Dataset entries
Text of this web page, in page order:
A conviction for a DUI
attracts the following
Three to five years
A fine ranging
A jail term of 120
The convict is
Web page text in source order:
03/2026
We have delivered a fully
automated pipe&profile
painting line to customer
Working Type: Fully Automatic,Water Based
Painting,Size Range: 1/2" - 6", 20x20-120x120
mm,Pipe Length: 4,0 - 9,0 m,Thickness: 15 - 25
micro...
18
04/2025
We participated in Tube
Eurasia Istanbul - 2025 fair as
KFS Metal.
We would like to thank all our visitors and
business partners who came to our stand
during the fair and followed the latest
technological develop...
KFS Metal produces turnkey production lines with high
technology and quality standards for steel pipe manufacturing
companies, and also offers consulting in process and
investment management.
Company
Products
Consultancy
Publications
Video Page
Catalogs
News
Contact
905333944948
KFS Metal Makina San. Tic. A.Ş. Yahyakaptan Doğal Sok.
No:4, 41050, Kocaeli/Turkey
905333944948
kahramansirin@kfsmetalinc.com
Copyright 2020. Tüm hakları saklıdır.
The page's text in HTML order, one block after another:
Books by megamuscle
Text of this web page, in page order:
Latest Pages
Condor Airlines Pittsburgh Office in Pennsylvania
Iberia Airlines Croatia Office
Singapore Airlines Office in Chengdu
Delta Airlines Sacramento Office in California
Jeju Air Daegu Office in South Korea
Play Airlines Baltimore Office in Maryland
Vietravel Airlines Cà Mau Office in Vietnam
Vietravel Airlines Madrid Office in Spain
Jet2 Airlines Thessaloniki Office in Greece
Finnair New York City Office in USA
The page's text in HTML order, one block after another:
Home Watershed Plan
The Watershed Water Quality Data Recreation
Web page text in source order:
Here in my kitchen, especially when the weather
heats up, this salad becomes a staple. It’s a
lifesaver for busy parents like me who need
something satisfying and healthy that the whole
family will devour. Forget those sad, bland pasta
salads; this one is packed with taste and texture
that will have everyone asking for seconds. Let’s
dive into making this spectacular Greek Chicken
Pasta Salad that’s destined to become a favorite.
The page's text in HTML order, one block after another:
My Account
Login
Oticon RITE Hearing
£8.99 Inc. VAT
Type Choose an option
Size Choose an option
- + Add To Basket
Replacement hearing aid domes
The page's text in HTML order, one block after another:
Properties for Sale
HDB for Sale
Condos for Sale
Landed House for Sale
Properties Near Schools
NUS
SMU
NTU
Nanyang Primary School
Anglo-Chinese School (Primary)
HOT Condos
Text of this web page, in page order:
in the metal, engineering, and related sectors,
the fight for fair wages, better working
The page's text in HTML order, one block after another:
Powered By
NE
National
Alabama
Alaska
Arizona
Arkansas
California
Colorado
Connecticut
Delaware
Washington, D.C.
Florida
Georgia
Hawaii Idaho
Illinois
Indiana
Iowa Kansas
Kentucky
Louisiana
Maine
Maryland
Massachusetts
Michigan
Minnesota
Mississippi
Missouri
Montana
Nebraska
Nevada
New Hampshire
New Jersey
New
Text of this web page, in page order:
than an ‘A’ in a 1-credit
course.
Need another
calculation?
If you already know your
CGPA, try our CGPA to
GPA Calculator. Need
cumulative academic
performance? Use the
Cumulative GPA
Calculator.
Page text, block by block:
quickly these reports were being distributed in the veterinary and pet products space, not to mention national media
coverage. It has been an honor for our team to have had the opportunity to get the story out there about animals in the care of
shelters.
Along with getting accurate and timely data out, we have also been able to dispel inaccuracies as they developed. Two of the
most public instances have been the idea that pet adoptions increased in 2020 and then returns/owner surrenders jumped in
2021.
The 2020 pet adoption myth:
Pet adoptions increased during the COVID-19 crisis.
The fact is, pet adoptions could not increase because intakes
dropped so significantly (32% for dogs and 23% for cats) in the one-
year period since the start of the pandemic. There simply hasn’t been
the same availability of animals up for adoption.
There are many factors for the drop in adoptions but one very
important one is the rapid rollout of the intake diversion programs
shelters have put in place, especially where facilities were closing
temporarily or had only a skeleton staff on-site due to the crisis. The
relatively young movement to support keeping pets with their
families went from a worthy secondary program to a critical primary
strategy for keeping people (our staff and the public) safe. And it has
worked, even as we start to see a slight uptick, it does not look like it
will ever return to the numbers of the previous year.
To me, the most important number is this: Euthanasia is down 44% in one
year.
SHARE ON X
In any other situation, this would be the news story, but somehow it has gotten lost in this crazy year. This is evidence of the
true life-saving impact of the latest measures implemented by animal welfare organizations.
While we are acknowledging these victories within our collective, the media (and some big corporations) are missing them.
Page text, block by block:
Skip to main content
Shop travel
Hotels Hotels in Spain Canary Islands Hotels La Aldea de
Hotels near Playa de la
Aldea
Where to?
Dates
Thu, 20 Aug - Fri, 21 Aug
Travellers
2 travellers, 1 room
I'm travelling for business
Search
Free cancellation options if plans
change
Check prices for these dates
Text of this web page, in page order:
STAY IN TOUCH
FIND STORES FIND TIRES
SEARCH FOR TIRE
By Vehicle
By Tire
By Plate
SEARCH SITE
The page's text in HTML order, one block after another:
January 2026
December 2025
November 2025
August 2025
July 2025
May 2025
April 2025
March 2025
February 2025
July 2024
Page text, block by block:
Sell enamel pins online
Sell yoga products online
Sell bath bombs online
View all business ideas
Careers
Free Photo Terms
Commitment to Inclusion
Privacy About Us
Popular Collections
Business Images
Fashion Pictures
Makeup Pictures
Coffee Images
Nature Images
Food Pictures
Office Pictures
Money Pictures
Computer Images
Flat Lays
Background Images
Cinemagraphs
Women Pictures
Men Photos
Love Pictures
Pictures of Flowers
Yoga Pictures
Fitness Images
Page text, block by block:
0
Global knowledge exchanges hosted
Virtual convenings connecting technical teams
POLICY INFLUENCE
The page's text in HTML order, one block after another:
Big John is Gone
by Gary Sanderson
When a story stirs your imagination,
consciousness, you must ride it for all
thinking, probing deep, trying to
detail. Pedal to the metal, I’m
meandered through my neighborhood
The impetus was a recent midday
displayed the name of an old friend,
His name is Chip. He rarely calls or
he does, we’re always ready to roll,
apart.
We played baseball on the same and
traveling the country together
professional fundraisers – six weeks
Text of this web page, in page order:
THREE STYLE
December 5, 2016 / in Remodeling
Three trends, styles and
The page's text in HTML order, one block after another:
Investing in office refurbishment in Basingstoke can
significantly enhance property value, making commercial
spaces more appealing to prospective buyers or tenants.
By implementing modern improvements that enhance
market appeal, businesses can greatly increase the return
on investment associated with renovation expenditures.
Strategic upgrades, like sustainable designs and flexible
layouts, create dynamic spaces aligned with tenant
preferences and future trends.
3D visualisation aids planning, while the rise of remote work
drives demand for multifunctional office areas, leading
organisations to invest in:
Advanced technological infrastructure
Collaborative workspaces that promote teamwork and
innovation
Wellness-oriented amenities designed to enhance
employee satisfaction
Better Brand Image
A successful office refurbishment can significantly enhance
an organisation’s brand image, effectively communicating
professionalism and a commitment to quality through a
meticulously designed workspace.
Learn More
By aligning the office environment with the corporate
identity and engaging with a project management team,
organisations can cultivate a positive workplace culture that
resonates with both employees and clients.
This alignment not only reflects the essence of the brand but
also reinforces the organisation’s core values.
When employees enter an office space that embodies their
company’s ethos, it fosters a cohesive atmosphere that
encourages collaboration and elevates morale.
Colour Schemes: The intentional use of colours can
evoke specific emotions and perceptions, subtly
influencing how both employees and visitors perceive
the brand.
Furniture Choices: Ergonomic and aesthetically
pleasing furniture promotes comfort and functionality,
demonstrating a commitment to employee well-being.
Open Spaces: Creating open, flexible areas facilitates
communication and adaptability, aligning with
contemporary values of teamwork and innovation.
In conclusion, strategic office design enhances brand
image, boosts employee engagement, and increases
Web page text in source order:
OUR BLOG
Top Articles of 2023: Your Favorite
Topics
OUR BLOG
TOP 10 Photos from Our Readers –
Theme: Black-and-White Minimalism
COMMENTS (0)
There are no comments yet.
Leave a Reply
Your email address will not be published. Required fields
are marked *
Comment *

Action item: Would you filter the records and copy each line that contains the word "visitors"?

Finished task:
We would like to thank all our visitors and
influencing how both employees and visitors perceive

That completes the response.